The visual reading of fungal growth was carried out with an inverted mirror. For the azoles, the MIC is the lowest concentration of an antifungal that produces a substantial reduction in yeast growth (≥50%) and a 100% inhibition of the growth of filamentous fungi, in each case compared to the corresponding control.

Results and discussion

Chemistry

Our group recently reported a novel two-step methodology for synthesizing benzylic 1,2,3-triazole-4-carboxamide derivatives 3 [50]. The first step is a highly regioselective azide-enolate 1,3-dipolar cycloaddition (coupling benzyl azide 1/β-ketonitrile 2) in dimethylformamide to generate the benzylic 1,2,3-triazole-4-carbonitrile adducts 4, followed by their isolation and identification. The second step is a hydrolysis of the nitrile group to afford triazolic compounds 3 as antifungal agents.

A library of novel benzylic 1,2,3-triazole-4-carboxamide derivatives was presently designed and then elaborated via an optimized protocol involving a one-pot reaction that facilitates the in situ hydrolysis of the nitrile (Scheme 3). Thirteen novel benzylic 1,2,3-triazole-4-carboxamides (3a-m) were obtained with acceptable yields (65-82%). For the current synthetic procedure, the solvent was tert-butanol rather than dimethylformamide.

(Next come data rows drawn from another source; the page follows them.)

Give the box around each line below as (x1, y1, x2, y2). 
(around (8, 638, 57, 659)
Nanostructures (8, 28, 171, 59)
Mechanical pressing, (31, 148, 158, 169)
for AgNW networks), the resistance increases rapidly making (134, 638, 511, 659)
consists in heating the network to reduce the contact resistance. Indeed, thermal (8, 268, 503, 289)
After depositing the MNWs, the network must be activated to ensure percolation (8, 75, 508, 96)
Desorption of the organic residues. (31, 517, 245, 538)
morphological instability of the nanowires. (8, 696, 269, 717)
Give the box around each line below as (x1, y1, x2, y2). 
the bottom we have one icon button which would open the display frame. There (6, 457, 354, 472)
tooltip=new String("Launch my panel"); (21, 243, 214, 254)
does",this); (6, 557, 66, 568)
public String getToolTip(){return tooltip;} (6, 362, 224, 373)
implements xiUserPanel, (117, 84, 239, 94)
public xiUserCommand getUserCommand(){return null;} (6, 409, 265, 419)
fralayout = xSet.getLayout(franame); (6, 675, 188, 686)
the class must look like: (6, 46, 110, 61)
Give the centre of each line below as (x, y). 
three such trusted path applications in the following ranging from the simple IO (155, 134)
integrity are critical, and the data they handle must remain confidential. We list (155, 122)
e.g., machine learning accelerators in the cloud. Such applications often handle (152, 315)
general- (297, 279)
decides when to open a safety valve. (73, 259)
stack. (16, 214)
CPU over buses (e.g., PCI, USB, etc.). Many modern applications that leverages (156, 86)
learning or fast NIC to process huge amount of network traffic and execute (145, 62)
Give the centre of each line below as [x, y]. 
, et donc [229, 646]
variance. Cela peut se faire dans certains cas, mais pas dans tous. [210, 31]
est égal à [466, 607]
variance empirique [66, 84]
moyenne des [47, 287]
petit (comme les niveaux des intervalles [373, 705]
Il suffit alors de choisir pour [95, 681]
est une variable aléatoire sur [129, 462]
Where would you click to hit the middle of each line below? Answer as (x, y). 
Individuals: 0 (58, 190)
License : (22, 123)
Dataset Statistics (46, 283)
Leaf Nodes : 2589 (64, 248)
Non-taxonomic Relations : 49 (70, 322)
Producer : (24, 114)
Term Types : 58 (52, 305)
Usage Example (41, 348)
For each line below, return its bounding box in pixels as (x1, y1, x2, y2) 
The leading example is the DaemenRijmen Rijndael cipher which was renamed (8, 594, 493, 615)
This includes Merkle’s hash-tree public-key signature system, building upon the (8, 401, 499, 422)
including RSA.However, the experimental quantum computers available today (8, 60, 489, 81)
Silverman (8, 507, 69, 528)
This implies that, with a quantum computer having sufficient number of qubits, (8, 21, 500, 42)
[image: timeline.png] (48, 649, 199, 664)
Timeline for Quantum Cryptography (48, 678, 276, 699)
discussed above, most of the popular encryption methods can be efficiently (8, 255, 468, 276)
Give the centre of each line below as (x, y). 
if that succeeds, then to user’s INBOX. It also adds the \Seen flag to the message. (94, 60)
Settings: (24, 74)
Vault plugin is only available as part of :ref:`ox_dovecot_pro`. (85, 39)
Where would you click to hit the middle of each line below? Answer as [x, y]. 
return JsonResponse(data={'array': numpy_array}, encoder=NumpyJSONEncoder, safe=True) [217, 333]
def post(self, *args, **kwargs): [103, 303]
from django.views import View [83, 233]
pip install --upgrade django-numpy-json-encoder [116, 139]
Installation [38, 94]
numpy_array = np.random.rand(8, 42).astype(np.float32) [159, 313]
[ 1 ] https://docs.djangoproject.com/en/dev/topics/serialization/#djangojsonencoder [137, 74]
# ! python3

The latter, included in the previous two-step protocol, had the drawback of remaining in the reaction products during the purification process. Hence, the one-step methodology is eco-friendly. For the 1,3-dipolar cycloaddition (promoted by DBU), the temperature was 70 ºC and the reaction time 24 h. For the hydrolysis, the second part of the one-pot reaction was carried out at room temperature for 10 h. Anhydrous t-BuOH proved to be an excellent solvent.

Fungicidal activity

According to the microdilution techniques of antifungal susceptibility testing protocols (CLSI), itraconazole was prepared at ten concentrations from 16 µg/mL to 0.03 µg/mL, as shown in Table 1. The corresponding values in mmol/mL were determined and utilized for the solutions of 3a-3m.

The outcome of the in vitro antifungal evaluation of 3a-3m and itraconazole is expressed as the mean of the MIC of three assays (Table 2), found in relation to the filamentous fungi (M. hiemalis ATCC-8690, A. fumigatus ATCC-16907, T. cutaneum ATCC-28592 and R. oryzae ATCC-10329) and the yeasts (C. albicans ATCC-10231, C. utilis ATCC-9226, C. krusei ATCC-14243 and C. glabrata ATCC-34138).

Previous studies have demonstrated that certain triazoles exhibit in vitro activity against several human pathogenic fungi, including Candida species and filamentous fungi such as Aspergillus spp., Mucor spp. and Rhizopus spp. [33]. In the current contribution, thirteen synthesized compounds were tested in vitro against four filamentous fungi and four yeast specimens.

The inhibition of R. oryzae was excellent for 3d and 3e and good for 3c, in the three cases better than the results obtained with the reference drug, itraconazole (3d and 3e, MIC = 0.017 µmol/mL; 3c, MIC = 0.07 µmol/mL; itraconazole, MIC = 0.14 µmol/L). Compounds 3a and 3b displayed an antifungal effect on R. oryzae equivalent to that of itraconazole.

None of the test compounds were active against the yeast strains or two of the filamentous fungi, M. hiemalis and T. cutaneum. The treatment with 3i and 3j led to a very limited impact on A. fumigatus. No structure-activity correlation was found for the yeast growth inhibition of C. albicans induced by the active compounds.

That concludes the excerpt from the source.